意識に浮かぶとりとめもない言葉をただつらつらと並べたようなそれに、『徒然草』の序文のフレーズを思い浮かべた。その意味する通りに、「なんだかおかしな気持ちになってくる」ような、不思議な小説だった。
流れるのは、水か、意識か、時か、言葉か。

舟を運ぶ川の流れ、傘を伝う雨の流れ、常に傍には水が流れていた。
前半の「もののけになるか、おにになるか」、「ひとになるのでなかった」というあたりは、もしかしたら人が人になる前、胎内で、得体の知れない塊(または魂)として漂っている時のことを言っているのではないだろうか。
それがいつしか舟頭となり、川を下っていく。この「川」は、もしかすると「三途の川」なのかもしれない。
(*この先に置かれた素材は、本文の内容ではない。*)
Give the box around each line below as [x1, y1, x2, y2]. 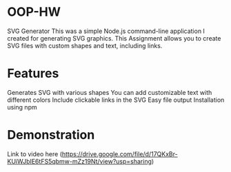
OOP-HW [7, 4, 61, 20]
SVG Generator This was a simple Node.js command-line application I [7, 27, 205, 35]
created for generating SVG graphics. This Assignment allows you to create [7, 34, 221, 42]
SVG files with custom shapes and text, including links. [7, 41, 163, 50]
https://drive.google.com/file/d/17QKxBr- [61, 149, 178, 158]
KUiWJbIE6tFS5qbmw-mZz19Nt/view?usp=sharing [7, 157, 152, 165]
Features [7, 66, 59, 81]
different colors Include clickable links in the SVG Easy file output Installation [7, 96, 225, 104]
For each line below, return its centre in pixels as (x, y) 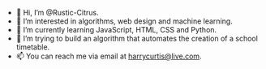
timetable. (33, 47)
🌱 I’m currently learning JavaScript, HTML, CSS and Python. (116, 30)
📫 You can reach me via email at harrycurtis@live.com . (109, 56)
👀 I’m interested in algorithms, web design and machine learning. (124, 21)
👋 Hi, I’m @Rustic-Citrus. (57, 13)
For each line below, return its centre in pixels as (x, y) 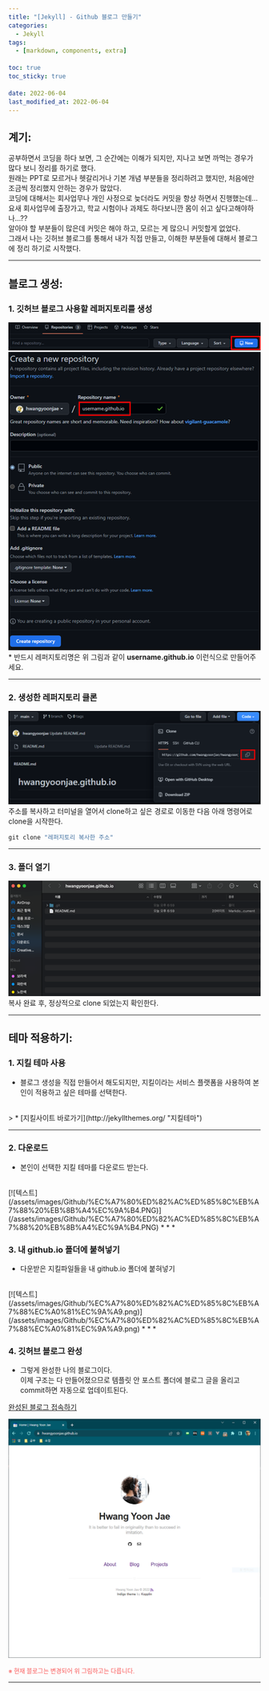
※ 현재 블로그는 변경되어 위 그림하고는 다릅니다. (72, 1671)
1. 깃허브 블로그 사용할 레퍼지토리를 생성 (80, 308)
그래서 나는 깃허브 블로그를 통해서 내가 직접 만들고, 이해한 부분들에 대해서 (122, 239)
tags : (17, 43)
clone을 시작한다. (36, 821)
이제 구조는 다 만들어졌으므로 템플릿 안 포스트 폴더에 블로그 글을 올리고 (130, 1380)
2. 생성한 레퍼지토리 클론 (53, 697)
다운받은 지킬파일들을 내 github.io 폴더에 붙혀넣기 (97, 1268)
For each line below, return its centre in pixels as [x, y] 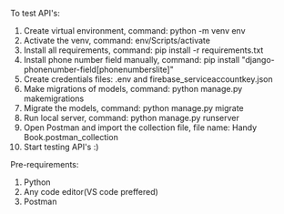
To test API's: [35, 13]
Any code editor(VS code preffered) [91, 192]
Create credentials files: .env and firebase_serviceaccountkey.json [148, 79]
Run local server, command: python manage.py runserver [132, 118]
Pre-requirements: [45, 164]
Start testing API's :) [61, 147]
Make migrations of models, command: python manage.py [133, 89]
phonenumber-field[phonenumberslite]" [98, 69]
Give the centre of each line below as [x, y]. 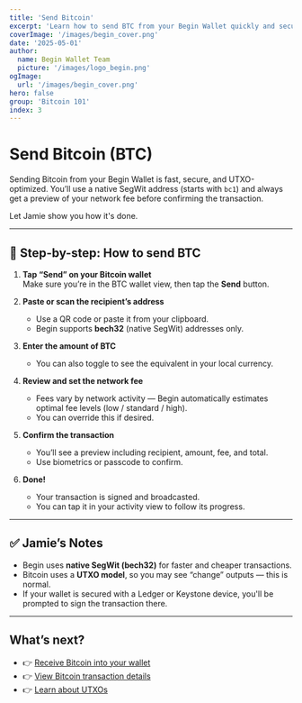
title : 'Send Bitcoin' [52, 18]
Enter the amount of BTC [69, 346]
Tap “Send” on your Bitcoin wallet [87, 274]
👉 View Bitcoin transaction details [86, 676]
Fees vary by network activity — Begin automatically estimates [152, 398]
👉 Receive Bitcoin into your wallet [86, 662]
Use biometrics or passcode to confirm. [109, 462]
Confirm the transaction [68, 435]
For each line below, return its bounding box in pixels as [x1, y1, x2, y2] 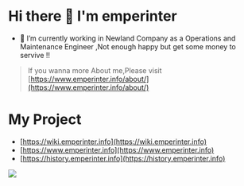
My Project [8, 110, 82, 129]
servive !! [19, 50, 50, 60]
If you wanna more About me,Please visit [27, 65, 162, 75]
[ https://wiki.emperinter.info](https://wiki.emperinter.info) [19, 137, 207, 146]
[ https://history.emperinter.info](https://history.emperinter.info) [19, 153, 226, 163]
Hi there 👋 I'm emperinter [8, 7, 177, 25]
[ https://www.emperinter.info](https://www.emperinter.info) [19, 145, 215, 154]
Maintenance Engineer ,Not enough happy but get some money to [19, 41, 237, 51]
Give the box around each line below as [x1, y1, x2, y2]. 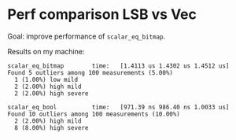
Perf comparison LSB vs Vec [7, 6, 197, 24]
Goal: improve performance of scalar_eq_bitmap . [7, 31, 166, 41]
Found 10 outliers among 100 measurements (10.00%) [7, 110, 180, 118]
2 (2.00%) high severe [14, 89, 89, 98]
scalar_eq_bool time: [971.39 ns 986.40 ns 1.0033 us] [7, 103, 230, 111]
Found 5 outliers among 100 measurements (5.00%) [7, 68, 174, 76]
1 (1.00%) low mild [14, 76, 79, 83]
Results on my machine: [7, 46, 85, 56]
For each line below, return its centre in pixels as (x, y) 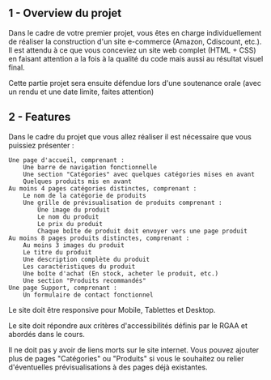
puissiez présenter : (41, 145)
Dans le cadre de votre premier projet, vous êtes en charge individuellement (135, 32)
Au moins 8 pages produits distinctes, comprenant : (99, 238)
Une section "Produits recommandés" (85, 280)
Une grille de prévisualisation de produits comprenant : (123, 203)
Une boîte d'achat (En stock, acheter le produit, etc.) (121, 273)
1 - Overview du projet (65, 13)
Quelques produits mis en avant (77, 181)
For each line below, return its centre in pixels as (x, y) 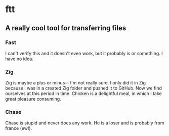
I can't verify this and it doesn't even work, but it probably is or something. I (84, 53)
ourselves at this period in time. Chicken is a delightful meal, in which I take (83, 94)
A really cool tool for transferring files (66, 28)
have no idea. (19, 59)
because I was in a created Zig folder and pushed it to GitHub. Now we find (83, 88)
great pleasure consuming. (33, 99)
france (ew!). (19, 128)
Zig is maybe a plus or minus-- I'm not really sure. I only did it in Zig (75, 83)
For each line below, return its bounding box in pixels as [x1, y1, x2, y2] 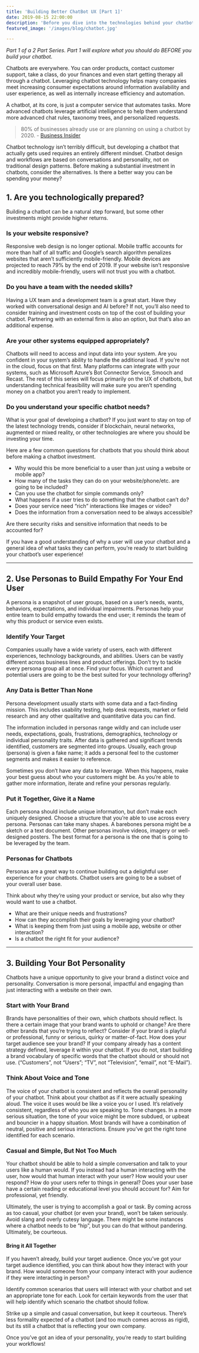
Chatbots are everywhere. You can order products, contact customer [6, 65, 175, 72]
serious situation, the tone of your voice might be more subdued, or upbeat [6, 1113, 190, 1120]
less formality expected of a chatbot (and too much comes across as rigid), [6, 1316, 190, 1323]
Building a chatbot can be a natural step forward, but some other [6, 208, 164, 215]
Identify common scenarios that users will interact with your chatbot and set [6, 1286, 192, 1293]
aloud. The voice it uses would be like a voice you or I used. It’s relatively [6, 1100, 184, 1107]
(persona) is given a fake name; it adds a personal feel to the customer [6, 749, 179, 756]
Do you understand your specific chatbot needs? [6, 403, 150, 411]
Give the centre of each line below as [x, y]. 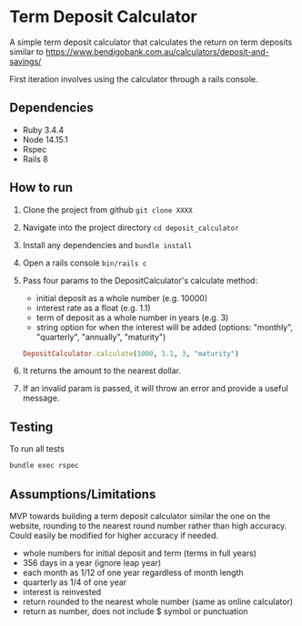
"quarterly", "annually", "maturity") [101, 337]
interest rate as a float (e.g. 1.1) [94, 308]
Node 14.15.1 [45, 140]
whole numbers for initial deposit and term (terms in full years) [140, 553]
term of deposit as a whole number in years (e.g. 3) [132, 318]
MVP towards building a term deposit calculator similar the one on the [140, 516]
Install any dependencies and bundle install [107, 245]
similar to [26, 51]

羊水の海に浮かんでいた魂が、やがて三途の川の岸辺に辿り着く。

流れているのは、そうした人の「魂」そのものなのかもしれない。

2015/07/04 17:28

投稿元:ブクログ

難解。読めない本に初めて出会った。これを理解できるようになるにはもっと読書量を増やさないといけないなと思った。

2014/12/06 14:29

投稿元:ブクログ

古く、新しく、美しい文体の捉えどころのない物語。散文が偶然につながっていったような。自分にはちょっと難しすぎたかも。

2015/11/26 23:31

投稿元:ブクログ

再読。水水しく、清艶にして典雅な言葉の連なりを目と口と耳で味わう甘美なひととき。 呼び起こされたむかしの言葉はいまの言葉と手を取りあい、かろやかになめらかに時間の膜をくぐり抜けては遊びに興じる。いくたびも形を失くし、形を変え、流れ落ちていくが、それは水平方向の落下であり浮上をともなうが故に、愉悦と快楽をもたらす。
水が水に流れていくのならばまた言葉も言葉に流れていくのだろう。私は流れた跡に目を凝らす。ぼんやりとした輪郭さえとらえきれないうちに消えていくが、私の胸には生まれたばかりの唇の痕跡が金魚のように泳ぎ回っている。
《2015.11.10》

2016/07/16 18:26

投稿元:ブクログ

一語提示されるたび、イメージがまたたき、風景ががらりと変わっていく。単語レベルでの力強さが大きな文脈を舵取っていくような小説であり、読み応えはある。